Configure Java components.

In the Console window click the SSH link to open a second SSH session to your lab VM.

Install Java 8:

$ sudo apt-get install -yq openjdk-8-jdk
$ sudo update-alternatives --set java /usr/lib/jvm/java-8-openjdk-amd64/jre/bin/java

$ sudo apt-get install -yq maven


$ cd ~/data-science-on-gcp/10_realtime/chapter10

$ vi src/main/java/com/google/cloud/training/flights/FlightsMLService.java

Нужно указать PROJECT_ID

private static final String PROJECT = "cloud-training-demos";


$ mvn clean compile


Start the real-time simulation script

Switch back to the original SSH shell.

$ cd ~/data-science-on-gcp/04_streaming/simulate

// Configure virtualenv so that you can safely install Google Cloud Python modules:
$ virtualenv --python=python env

// Activate virtualenv
$ source ./env/bin/activate

$ pip install google-cloud-pubsub google-cloud-bigquery  google_compute_engine google-cloud-storage

// Create default application credentials:
$ gcloud auth application-default login


$ cd ~/data-science-on-gcp/04_streaming/simulate

$ export PROJECT_ID=$(gcloud info --format='value(config.project)')

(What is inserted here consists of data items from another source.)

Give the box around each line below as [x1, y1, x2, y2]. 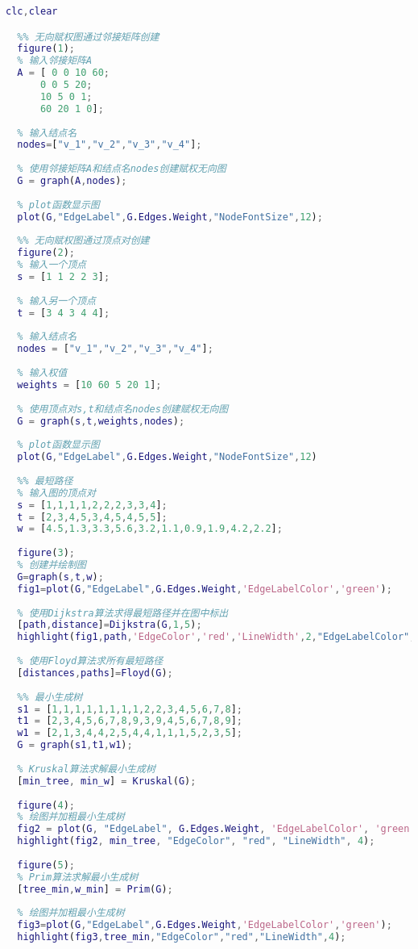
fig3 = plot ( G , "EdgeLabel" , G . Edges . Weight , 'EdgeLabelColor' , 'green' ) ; [17, 919, 392, 931]
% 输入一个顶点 [17, 259, 86, 271]
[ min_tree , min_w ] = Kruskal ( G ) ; [17, 775, 197, 787]
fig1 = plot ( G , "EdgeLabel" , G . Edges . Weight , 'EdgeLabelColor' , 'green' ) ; [17, 583, 392, 595]
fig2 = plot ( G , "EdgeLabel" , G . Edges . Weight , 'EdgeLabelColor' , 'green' [17, 823, 416, 835]
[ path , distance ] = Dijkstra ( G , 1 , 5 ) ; [17, 619, 202, 631]
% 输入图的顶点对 [17, 487, 96, 499]
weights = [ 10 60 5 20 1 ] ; [17, 378, 162, 391]
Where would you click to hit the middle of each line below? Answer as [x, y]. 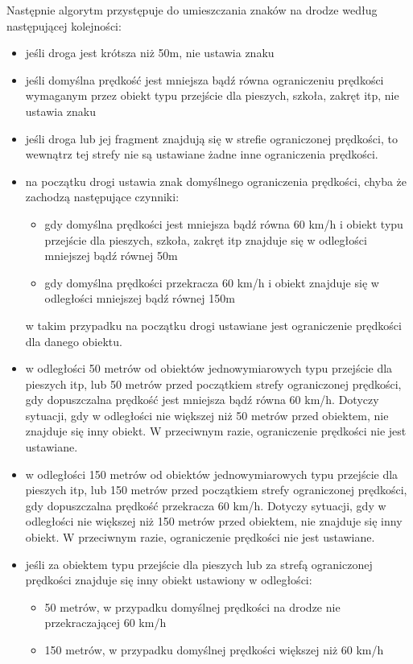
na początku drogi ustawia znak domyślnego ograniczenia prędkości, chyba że [216, 181]
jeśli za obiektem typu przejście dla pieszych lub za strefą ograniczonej [199, 564]
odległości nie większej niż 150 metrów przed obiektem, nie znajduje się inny [214, 521]
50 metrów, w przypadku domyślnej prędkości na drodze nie [192, 606]
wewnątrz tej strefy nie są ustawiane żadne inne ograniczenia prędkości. [202, 154]
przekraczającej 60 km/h [105, 623]
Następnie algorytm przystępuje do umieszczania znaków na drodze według [192, 10]
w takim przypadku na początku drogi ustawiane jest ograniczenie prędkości [213, 325]
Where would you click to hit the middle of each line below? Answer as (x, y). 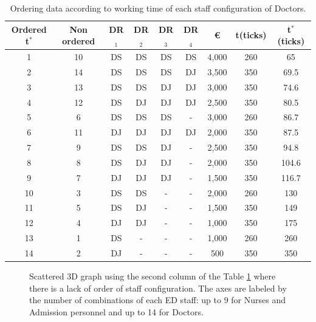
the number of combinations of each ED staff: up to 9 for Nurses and (157, 300)
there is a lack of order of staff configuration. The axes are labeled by (158, 288)
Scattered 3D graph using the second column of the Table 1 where (153, 276)
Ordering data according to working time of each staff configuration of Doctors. (158, 8)
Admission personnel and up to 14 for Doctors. (116, 311)
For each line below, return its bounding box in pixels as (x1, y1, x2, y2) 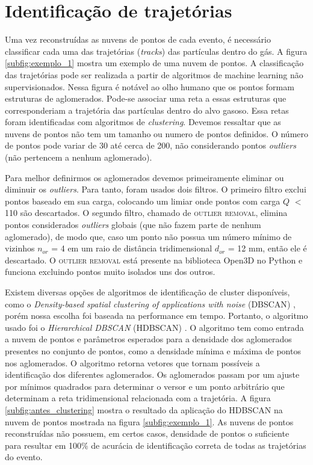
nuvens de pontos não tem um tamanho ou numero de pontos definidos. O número (5, 127, 308, 140)
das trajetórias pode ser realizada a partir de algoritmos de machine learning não (5, 68, 303, 81)
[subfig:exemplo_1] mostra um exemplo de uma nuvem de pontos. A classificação (5, 57, 304, 69)
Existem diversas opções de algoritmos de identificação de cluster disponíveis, (5, 286, 290, 298)
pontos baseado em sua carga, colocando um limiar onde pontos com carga (5, 194, 280, 207)
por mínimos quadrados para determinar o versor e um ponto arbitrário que (5, 380, 285, 392)
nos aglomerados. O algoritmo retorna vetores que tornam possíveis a (5, 356, 260, 369)
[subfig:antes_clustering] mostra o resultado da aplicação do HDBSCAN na (5, 403, 283, 416)

// This script generates flight data events using the real flight data from 2015.
$ python ./simulate.py --project $PROJECT_ID --startTime '2015-01-01 06:00:00 UTC' --endTime '2015-01-03 00:00:00 UTC' --speedFactor=60


Start the real-time prediction service

In the second SSH session where you installed Java, make sure you are still in the correct directory:

$ cd ~/data-science-on-gcp/10_realtime/chapter10

Create the temporary Cloud Pub/Sub topic required by the prediction code:

$ gcloud pubsub topics create dataflow_temp

Replace the pom.xml with a working version:

$ export PROJECT_ID=$(gcloud info --format='value(config.project)')

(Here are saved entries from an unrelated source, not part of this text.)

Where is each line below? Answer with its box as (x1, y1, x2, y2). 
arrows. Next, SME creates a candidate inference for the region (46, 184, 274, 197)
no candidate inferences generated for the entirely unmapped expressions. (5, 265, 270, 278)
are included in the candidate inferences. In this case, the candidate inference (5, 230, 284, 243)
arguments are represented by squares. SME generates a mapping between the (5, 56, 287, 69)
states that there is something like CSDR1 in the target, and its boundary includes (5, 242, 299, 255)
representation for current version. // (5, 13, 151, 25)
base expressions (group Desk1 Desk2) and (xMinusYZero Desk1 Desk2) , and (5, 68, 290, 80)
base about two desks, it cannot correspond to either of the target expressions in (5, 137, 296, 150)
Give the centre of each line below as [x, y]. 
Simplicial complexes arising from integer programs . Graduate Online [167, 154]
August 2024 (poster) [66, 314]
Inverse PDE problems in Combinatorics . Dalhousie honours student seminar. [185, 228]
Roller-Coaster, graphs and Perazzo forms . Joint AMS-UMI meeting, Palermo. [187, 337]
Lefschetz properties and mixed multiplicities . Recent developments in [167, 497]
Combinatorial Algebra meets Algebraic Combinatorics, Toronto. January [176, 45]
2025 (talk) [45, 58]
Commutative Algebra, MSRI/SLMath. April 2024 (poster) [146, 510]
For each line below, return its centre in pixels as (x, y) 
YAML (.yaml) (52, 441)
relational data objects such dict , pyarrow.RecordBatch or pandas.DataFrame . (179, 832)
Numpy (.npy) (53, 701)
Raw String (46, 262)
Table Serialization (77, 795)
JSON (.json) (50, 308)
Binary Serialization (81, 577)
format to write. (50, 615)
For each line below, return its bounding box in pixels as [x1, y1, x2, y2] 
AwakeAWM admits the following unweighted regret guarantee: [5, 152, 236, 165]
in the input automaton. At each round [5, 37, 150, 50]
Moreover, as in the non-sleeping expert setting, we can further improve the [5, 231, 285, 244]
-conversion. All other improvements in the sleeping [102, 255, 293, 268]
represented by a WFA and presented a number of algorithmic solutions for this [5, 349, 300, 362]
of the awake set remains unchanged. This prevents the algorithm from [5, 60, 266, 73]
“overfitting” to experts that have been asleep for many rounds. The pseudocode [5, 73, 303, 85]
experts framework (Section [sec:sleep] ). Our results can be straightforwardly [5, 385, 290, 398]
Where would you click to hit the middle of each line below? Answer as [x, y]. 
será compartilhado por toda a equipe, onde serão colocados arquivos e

$ export BUCKET=${PROJECT_ID}

$ gsutil cp gs://$BUCKET/flights/chapter10/java/pom.xml pom.xml


Now compile and deploy the prediction code to Cloud Dataflow:

$ mvn compile exec:java \
-Dexec.mainClass=com.google.cloud.training.flights.AddRealtimePrediction \
-Dexec.args="--realtime --speedupFactor=60 --maxNumWorkers=10 --autoscalingAlgorithm=THROUGHPUT_BASED --bucket=$BUCKET --project=$PROJECT_ID"    

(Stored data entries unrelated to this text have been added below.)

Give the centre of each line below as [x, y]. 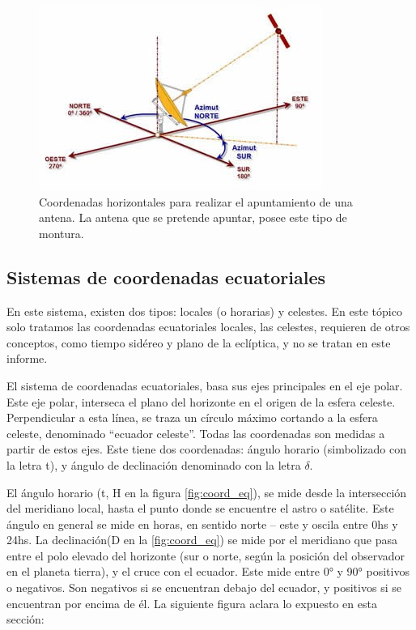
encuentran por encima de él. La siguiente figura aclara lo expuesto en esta [192, 603]
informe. [27, 358]
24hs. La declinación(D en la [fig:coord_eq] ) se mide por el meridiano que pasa [202, 540]
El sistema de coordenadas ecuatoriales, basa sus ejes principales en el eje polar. [205, 385]
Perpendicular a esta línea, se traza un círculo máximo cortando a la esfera [192, 417]
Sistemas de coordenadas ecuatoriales [166, 277]
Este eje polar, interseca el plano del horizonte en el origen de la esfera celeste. [201, 401]
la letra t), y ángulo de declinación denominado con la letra [154, 464]
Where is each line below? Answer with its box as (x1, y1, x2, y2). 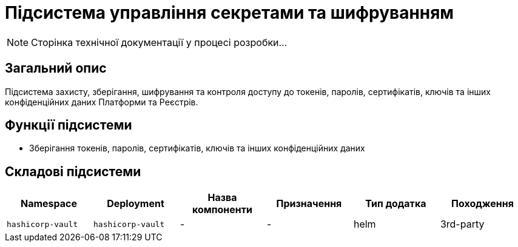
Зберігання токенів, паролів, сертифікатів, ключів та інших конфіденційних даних (29, 143, 365, 154)
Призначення (276, 197, 342, 210)
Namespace (20, 197, 78, 210)
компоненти (192, 203, 252, 216)
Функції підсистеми (5, 117, 132, 133)
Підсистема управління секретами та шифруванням (5, 2, 454, 23)
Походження (451, 197, 514, 210)
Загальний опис (5, 61, 107, 76)
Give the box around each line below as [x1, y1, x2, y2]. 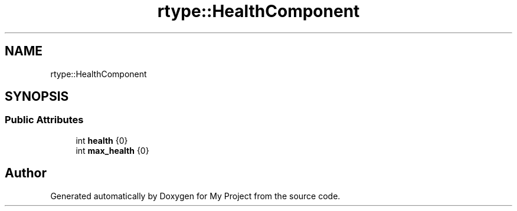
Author [5, 166, 47, 181]
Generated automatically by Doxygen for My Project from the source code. [50, 190, 341, 201]
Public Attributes [5, 114, 84, 126]
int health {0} [76, 135, 128, 146]
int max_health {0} [76, 145, 149, 156]
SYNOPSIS [5, 89, 69, 104]
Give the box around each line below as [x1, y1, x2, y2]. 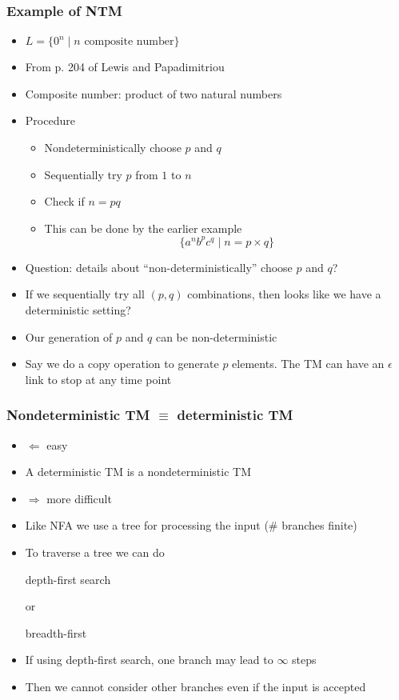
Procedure [25, 112, 75, 129]
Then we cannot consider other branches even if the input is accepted [25, 678, 366, 694]
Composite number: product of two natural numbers [25, 85, 282, 102]
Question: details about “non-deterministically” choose [25, 258, 293, 275]
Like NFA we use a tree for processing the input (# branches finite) [25, 517, 357, 534]
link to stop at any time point [25, 370, 172, 387]
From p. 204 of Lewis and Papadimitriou [25, 58, 225, 75]
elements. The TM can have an [232, 355, 385, 372]
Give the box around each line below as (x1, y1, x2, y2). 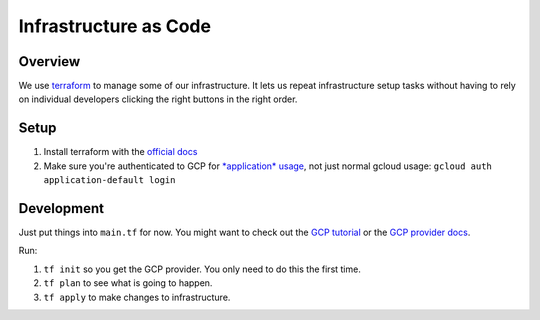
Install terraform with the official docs (43, 146, 198, 158)
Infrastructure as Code (18, 15, 212, 37)
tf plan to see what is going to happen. (43, 277, 213, 289)
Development (18, 200, 105, 217)
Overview (18, 53, 81, 70)
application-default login (43, 175, 176, 186)
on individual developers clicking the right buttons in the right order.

Google Cloud Console > Dataflow > job.

Once you see elements being written into Bigquery, continue to the next step. This will take a couple of minutes.

Cloud Console > BigQuery.

In the Query Editor, add the following query and click RUN QUERY:

SELECT * from flights.predictions ORDER by notify_time DESC LIMIT 5

If the query has an error (red check mark) wait a couple more minutes.

Once you start to see data being written into this BigQuery table, the real-time prediction service running on Cloud Dataflow is generating predictions in real-time using the flight data generated by the simulate.py script.